== Information provided

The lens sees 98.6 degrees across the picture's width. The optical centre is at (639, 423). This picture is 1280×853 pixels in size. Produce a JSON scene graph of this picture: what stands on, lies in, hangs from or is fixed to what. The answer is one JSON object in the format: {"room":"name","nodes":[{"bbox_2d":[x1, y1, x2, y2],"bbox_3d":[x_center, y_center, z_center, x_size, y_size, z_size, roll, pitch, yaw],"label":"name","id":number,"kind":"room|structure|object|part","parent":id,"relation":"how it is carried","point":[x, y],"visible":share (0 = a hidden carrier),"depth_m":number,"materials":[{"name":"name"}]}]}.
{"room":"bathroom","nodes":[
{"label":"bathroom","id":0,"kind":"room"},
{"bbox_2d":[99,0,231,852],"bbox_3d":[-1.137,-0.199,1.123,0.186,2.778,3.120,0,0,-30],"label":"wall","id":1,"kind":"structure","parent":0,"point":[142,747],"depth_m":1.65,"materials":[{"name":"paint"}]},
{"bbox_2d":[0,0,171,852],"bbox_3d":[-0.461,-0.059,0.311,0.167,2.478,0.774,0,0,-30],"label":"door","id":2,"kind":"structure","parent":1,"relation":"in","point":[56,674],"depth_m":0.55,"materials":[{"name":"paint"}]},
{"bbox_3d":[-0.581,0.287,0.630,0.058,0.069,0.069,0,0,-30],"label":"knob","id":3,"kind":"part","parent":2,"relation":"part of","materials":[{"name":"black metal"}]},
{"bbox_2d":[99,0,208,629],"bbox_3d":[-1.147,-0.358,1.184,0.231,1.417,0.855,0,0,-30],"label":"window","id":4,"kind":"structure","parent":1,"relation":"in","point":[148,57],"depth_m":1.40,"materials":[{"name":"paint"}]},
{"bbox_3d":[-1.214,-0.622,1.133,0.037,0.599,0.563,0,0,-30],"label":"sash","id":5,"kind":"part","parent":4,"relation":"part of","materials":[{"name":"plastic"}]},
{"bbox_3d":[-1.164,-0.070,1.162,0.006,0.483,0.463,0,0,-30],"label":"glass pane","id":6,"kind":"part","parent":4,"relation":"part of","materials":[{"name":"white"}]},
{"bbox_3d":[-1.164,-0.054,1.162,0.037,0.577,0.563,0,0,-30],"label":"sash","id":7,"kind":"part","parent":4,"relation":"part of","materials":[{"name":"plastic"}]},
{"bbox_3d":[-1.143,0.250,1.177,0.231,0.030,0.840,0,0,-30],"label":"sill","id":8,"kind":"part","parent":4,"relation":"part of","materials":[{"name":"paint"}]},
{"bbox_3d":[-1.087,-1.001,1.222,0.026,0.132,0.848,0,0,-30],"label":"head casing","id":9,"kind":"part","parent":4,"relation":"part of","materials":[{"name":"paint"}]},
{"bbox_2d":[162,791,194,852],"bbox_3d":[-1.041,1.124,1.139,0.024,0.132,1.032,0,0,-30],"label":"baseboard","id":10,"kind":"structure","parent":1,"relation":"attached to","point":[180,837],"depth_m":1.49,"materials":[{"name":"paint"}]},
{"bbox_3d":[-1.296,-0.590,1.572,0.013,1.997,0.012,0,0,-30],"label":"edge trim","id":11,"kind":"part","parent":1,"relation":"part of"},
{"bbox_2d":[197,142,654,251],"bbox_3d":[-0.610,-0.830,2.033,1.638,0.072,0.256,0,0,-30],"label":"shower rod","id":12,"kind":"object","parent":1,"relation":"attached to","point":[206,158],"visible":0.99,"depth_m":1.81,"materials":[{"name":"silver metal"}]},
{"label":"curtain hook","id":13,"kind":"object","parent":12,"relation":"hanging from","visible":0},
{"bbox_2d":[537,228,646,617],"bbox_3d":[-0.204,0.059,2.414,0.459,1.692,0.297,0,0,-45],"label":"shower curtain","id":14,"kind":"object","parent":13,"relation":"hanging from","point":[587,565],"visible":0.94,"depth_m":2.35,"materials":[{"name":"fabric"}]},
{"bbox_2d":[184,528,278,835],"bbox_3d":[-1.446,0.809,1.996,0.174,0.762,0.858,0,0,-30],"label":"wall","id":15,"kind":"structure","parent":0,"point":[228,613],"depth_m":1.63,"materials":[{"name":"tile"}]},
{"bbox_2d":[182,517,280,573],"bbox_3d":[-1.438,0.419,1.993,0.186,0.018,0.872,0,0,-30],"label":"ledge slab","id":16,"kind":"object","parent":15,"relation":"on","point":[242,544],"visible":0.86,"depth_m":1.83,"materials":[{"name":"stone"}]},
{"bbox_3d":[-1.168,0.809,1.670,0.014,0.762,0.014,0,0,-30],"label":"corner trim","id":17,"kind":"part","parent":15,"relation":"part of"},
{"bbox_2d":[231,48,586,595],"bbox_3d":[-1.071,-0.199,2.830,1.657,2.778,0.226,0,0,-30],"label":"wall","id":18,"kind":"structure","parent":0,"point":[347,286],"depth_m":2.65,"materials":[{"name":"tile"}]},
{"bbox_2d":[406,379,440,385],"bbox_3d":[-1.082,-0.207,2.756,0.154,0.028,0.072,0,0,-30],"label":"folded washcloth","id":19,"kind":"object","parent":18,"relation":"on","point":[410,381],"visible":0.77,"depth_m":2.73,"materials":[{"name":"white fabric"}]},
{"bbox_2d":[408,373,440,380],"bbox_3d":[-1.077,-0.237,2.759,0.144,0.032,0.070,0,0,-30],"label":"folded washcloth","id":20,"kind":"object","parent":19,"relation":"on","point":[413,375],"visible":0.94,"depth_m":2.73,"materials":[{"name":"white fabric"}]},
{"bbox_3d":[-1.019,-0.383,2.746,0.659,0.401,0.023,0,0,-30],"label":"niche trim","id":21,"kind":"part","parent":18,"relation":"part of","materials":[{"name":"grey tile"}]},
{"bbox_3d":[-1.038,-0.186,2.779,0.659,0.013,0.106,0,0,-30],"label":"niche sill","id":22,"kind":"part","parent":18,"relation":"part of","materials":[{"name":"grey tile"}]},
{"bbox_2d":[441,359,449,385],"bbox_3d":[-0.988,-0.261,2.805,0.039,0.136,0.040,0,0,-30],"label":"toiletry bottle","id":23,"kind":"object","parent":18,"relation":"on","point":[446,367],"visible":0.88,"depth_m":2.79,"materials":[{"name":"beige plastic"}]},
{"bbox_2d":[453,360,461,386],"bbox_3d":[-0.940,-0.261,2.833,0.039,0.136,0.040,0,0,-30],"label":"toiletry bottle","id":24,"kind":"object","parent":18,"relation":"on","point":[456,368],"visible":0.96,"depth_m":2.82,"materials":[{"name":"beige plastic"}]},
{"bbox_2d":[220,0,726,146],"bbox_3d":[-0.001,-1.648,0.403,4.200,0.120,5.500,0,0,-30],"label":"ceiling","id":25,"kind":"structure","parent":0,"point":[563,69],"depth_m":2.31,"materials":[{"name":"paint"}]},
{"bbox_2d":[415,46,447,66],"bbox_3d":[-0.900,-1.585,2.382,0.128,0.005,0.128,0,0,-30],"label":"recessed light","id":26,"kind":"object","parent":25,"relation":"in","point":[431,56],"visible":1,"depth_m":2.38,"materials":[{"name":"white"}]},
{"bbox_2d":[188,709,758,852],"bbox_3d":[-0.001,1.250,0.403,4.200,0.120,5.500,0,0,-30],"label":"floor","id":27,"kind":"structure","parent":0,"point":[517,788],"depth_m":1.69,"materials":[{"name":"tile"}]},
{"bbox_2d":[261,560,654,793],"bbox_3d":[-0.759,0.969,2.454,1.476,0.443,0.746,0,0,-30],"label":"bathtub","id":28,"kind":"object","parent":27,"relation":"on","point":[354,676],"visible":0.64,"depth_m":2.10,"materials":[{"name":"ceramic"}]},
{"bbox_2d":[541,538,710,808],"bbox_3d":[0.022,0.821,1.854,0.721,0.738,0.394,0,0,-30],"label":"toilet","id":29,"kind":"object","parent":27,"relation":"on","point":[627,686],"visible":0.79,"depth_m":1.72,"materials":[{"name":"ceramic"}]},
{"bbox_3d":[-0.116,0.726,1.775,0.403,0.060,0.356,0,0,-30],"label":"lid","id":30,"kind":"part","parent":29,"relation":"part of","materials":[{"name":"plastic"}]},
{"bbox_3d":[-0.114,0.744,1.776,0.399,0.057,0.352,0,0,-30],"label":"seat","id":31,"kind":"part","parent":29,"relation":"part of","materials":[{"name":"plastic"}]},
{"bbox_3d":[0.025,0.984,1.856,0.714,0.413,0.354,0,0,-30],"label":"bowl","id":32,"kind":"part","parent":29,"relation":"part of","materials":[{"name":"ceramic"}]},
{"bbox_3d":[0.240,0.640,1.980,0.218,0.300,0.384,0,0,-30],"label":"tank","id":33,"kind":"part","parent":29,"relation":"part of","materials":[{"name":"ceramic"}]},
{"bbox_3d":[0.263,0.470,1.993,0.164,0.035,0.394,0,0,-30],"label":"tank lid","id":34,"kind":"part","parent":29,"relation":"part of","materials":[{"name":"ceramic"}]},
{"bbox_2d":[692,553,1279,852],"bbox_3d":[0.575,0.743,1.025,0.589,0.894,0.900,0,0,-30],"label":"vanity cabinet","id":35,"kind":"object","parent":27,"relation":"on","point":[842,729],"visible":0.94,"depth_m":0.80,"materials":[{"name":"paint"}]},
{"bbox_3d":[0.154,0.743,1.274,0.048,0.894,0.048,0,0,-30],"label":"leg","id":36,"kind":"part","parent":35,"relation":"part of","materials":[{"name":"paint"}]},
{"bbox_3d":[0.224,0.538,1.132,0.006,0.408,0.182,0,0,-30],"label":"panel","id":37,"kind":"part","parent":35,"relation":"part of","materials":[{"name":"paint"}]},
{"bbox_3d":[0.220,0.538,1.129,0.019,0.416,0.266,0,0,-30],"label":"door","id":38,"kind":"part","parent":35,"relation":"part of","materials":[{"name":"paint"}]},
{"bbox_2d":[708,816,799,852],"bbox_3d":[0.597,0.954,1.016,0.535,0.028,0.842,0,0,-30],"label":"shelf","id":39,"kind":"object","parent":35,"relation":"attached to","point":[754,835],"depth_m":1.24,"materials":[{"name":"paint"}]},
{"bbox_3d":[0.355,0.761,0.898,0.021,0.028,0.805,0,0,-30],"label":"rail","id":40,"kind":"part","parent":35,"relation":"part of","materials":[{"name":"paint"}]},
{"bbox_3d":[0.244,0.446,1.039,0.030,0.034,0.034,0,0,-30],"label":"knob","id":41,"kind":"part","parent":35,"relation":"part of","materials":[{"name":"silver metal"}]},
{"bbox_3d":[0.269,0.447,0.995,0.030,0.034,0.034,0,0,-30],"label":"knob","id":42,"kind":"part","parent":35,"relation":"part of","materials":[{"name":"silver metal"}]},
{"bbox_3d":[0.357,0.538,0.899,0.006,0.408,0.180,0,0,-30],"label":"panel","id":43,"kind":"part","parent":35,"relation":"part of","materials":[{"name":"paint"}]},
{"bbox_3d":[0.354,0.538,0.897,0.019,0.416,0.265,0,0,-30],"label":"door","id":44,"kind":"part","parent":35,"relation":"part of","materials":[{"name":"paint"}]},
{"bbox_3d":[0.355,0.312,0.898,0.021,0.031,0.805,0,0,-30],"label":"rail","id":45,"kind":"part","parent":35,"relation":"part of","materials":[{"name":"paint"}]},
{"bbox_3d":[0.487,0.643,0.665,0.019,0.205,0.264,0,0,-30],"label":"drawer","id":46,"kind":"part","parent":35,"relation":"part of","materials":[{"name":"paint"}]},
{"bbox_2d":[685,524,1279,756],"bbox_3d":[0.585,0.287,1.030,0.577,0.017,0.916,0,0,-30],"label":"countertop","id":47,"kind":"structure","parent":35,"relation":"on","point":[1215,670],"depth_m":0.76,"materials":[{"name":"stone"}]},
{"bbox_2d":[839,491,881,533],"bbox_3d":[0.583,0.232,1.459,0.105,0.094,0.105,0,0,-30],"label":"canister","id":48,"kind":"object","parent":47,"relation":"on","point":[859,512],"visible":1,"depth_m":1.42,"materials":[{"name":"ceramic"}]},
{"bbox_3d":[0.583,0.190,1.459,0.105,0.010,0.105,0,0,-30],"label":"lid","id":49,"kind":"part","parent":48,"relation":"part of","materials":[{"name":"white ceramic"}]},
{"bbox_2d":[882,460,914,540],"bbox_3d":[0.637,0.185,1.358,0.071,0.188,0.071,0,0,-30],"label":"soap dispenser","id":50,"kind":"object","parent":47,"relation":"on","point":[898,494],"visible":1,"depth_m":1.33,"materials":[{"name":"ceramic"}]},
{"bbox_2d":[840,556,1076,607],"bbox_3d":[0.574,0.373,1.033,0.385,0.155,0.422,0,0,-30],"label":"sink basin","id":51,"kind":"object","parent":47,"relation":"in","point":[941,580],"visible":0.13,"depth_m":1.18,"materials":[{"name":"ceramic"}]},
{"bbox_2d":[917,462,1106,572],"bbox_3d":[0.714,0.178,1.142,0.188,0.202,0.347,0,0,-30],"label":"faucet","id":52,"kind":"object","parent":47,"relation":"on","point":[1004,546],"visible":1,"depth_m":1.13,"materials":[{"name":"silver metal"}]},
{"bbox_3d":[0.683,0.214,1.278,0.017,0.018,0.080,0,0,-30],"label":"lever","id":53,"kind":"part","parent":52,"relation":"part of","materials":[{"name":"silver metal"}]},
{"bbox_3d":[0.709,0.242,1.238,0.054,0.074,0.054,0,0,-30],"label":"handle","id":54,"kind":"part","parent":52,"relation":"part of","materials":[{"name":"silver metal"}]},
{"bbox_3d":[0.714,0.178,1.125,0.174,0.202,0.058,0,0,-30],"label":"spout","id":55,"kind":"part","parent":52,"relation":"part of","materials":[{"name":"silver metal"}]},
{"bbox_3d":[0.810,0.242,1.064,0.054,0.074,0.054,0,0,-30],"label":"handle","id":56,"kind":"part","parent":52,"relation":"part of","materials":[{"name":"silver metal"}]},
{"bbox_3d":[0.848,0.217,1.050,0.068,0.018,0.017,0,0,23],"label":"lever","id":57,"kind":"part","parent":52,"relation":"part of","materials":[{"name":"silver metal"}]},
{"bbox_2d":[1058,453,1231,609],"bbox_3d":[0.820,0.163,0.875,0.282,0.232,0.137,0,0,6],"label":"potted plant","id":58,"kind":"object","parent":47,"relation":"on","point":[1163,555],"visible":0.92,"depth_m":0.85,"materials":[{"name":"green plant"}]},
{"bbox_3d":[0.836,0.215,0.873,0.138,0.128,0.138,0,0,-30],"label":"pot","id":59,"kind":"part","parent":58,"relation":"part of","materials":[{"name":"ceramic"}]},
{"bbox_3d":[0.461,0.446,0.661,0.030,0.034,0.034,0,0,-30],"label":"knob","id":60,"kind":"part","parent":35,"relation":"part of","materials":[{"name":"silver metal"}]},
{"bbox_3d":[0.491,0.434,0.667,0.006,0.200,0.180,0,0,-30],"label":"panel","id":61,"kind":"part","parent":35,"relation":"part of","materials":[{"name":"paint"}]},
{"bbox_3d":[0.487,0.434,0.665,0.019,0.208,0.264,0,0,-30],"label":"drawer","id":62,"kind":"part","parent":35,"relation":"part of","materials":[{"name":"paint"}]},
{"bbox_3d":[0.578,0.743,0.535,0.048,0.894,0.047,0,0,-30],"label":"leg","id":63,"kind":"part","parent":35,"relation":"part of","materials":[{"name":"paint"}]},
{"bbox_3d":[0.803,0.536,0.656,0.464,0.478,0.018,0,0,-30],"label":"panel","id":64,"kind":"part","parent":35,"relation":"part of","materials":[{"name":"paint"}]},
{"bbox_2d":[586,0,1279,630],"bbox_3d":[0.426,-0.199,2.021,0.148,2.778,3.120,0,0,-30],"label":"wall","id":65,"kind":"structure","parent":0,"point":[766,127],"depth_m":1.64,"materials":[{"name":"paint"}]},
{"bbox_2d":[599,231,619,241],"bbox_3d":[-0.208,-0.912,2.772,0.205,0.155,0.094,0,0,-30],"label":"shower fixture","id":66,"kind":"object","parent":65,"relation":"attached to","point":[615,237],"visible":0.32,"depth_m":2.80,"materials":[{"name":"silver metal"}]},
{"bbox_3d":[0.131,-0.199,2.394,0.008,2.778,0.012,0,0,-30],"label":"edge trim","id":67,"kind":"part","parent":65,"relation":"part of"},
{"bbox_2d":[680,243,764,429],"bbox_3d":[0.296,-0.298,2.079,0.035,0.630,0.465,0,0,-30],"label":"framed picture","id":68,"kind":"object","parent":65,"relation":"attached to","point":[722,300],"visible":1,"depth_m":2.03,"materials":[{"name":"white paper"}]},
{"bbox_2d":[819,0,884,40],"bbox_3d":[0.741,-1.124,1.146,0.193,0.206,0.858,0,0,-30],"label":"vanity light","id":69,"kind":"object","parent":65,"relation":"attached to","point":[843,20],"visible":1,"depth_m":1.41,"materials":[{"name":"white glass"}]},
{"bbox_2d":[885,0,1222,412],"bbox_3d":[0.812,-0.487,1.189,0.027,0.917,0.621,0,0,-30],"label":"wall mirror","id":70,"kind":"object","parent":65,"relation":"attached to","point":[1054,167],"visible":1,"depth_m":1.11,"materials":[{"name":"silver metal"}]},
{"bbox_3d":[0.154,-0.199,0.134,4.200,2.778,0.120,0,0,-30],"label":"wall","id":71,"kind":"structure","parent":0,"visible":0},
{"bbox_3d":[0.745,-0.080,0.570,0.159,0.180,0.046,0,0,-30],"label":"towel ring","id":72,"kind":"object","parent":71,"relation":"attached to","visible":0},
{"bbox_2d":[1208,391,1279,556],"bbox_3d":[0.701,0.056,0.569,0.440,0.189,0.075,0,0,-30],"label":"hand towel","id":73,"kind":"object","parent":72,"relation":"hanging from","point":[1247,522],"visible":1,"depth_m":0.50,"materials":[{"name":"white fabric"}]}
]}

====

_Work instruction_
Search the records above for the string "nodes". Copy every line that contains it.

_Solved exercise_
The lens sees 98.6 degrees across the picture's width. The optical centre is at (639, 423). This picture is 1280×853 pixels in size. Produce a JSON scene graph of this picture: what stands on, lies in, hangs from or is fixed to what. The answer is one JSON object in the format: {"room":"name","nodes":[{"bbox_2d":[x1, y1, x2, y2],"bbox_3d":[x_center, y_center, z_center, x_size, y_size, z_size, roll, pitch, yaw],"label":"name","id":number,"kind":"room|structure|object|part","parent":id,"relation":"how it is carried","point":[x, y],"visible":share (0 = a hidden carrier),"depth_m":number,"materials":[{"name":"name"}]}]}.
{"room":"bathroom","nodes":[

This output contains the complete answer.